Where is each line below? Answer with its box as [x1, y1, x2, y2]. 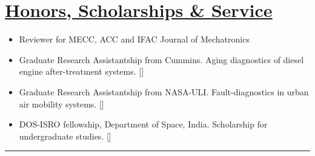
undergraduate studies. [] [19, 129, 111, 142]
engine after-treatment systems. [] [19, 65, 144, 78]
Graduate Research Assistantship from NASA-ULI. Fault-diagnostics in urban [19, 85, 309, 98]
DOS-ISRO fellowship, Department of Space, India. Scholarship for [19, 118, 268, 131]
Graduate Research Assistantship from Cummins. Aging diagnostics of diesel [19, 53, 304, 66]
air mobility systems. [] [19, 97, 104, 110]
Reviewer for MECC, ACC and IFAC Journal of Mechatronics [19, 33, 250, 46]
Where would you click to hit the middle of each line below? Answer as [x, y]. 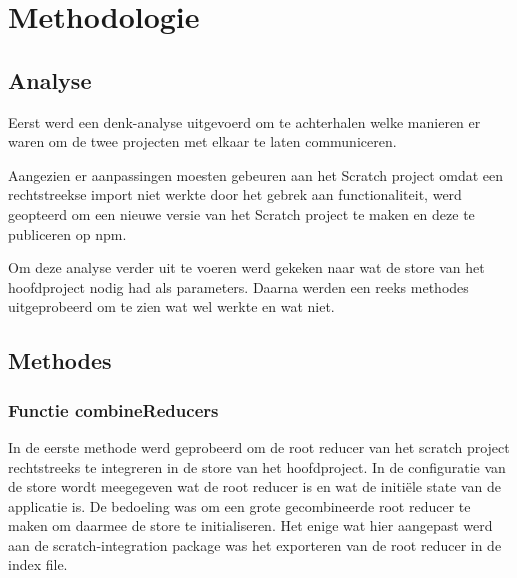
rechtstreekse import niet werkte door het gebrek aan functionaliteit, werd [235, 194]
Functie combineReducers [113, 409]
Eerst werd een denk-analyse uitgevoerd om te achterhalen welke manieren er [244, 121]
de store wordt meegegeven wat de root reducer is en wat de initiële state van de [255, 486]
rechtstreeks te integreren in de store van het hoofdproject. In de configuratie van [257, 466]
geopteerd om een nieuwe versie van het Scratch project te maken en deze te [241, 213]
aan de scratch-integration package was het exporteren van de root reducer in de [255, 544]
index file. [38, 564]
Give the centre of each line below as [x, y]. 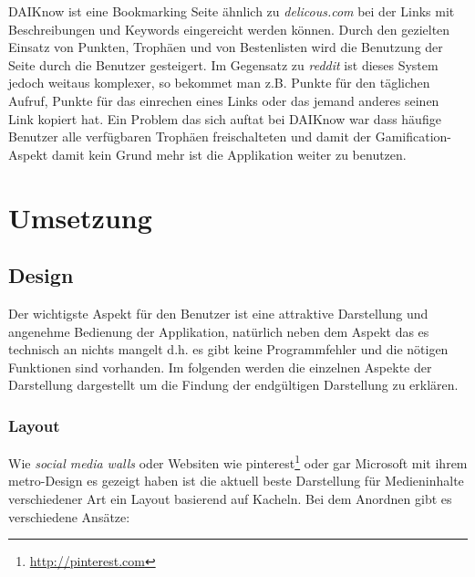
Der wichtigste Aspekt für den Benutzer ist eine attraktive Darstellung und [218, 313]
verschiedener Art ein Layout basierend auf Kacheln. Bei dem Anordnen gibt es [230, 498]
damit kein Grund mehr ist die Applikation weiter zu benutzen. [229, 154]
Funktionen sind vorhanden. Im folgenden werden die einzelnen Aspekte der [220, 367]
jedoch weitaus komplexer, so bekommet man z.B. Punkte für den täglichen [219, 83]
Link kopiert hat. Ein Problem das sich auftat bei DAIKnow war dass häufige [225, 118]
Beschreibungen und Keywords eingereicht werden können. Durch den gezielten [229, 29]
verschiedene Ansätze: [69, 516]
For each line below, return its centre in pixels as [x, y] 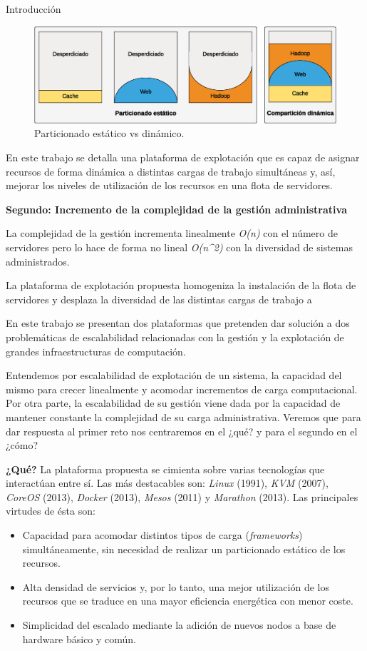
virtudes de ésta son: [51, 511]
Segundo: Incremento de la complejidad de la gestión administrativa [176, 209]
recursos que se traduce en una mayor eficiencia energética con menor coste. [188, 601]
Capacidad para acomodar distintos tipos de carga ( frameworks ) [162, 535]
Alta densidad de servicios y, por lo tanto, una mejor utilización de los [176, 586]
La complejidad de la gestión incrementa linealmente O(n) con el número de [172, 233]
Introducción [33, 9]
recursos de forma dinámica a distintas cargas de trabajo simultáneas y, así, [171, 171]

Your assignment: Repeat exactly the stretch of the listing above that starts with the line holding "damit kein Grund" and finishes with the line holding "recursos que se", both included. Skip every picture.

Your solution:
damit kein Grund mehr ist die Applikation weiter zu benutzen. [229, 154]
Funktionen sind vorhanden. Im folgenden werden die einzelnen Aspekte der [220, 367]
jedoch weitaus komplexer, so bekommet man z.B. Punkte für den täglichen [219, 83]
Link kopiert hat. Ein Problem das sich auftat bei DAIKnow war dass häufige [225, 118]
Beschreibungen und Keywords eingereicht werden können. Durch den gezielten [229, 29]
verschiedene Ansätze: [69, 516]
For each line below, return its centre in pixels as [x, y] 
virtudes de ésta son: [51, 511]
Segundo: Incremento de la complejidad de la gestión administrativa [176, 209]
recursos que se traduce en una mayor eficiencia energética con menor coste. [188, 601]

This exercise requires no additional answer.